Chloride (Cl⁻) is required for photosynthesis and regulates osmotic balance. However, excess Cl⁻ application negatively interacts with nitrate (\({\mathrm{NO}}_{3}^{-}\)) uptake, although its effect on \({\mathrm{NO}}_{3}^{-}\) metabolism remains unclear. The aim was to test whether Cl⁻ stress disturbs nitrate reductase activity (NRA). A maize variety (Zea mays L. cv. LG 30215) was hydroponically cultured in a greenhouse under the following conditions: control (2 mM CaCl₂), moderate Cl⁻ (10 mM CaCl₂), high Cl⁻ (60 mM CaCl₂). To substantiate the effect of Cl⁻ stress further, an osmotic stress with lower intensity was induced by 60 g polyethylene glycol (PEG) 6000 L⁻¹ + 2 mM CaCl₂), which was 57% of the osmotic pressure being produced by 60 mM CaCl₂. Results show that high Cl⁻ and PEG-induced osmotic stress significantly reduced shoot biomass, stomatal conductance and transpiration rate, but NRA was only decreased by high Cl⁻ stress.
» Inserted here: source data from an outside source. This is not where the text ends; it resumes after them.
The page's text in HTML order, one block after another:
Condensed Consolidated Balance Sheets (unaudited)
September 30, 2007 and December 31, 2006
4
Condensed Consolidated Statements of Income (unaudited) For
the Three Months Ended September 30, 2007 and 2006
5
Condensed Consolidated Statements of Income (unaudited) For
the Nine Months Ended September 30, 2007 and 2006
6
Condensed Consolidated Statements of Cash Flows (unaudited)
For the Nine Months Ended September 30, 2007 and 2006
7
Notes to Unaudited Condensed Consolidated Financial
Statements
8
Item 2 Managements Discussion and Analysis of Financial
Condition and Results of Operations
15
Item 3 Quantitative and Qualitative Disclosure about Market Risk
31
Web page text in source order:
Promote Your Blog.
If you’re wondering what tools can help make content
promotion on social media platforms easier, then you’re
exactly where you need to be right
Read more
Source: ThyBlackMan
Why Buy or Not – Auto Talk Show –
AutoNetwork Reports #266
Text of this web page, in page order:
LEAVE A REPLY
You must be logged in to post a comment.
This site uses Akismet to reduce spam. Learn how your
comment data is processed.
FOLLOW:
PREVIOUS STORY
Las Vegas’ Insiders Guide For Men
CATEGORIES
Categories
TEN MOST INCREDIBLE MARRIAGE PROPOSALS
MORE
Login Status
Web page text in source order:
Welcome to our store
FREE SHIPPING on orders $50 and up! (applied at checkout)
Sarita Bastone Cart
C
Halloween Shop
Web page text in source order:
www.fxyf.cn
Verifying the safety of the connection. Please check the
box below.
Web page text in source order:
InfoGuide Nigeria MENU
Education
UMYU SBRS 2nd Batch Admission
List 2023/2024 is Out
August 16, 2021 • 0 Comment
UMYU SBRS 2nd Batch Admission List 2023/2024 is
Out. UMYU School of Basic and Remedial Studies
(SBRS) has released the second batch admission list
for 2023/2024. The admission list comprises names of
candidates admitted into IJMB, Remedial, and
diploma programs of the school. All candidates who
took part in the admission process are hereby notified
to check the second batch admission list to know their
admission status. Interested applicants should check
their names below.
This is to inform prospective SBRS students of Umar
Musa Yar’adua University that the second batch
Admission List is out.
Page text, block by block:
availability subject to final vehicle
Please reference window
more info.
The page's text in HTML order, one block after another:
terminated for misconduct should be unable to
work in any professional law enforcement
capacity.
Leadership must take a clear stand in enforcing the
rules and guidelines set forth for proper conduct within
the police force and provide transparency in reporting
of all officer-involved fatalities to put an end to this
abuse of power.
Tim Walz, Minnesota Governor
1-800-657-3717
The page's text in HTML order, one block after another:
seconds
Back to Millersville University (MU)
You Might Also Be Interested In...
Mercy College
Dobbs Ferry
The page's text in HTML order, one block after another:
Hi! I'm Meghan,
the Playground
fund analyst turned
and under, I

The interference of NRA in chloride-stressed maize is supposed to be primarily caused by the antagonistic uptake of Cl⁻ and \({\mathrm{NO}}_{3}^{-}\).

氯化物（CL ^- ）所需的光合作用和调节渗透压平衡。然而，过量的氯^-应用负硝酸盐相互作用（\（{\ mathrm {NO}} _ {3} ^ { - } \） ）的摄取，尽管其上作用\（{\ mathrm {NO}} _ {3} ^ {-} \）代谢仍不清楚。其目的是测试是否氯^-硝酸盐应力会干扰还原酶活性（NRA）。甲玉米品种（玉蜀黍。L. CV LG 30215）在温室中水培在以下条件下：控制（2毫米氯化钙₂），中度氯^-（10毫米氯化钙₂），高氯^-（60毫米氯化钙₂）。证实Cl组成的效果^-进一步应力，具有较低强度的渗透胁迫诱导60克聚乙二醇（PEG）6000大号^-1  + 2毫米氯化钙₂），这是渗透压的57％是由60mM的产生氯化钙₂。结果表明，高氯^-和PEG诱导的渗透胁迫显著减少枝条生物量，气孔导度和蒸腾速率，但NRA只减少高氯^-应力。NRA的在氯乙烯-强调玉米的干扰应该被主要由Cl组成的拮抗摄取引起^-和\（{\ mathrm {NO}} _ {3} ^ { - } \） 。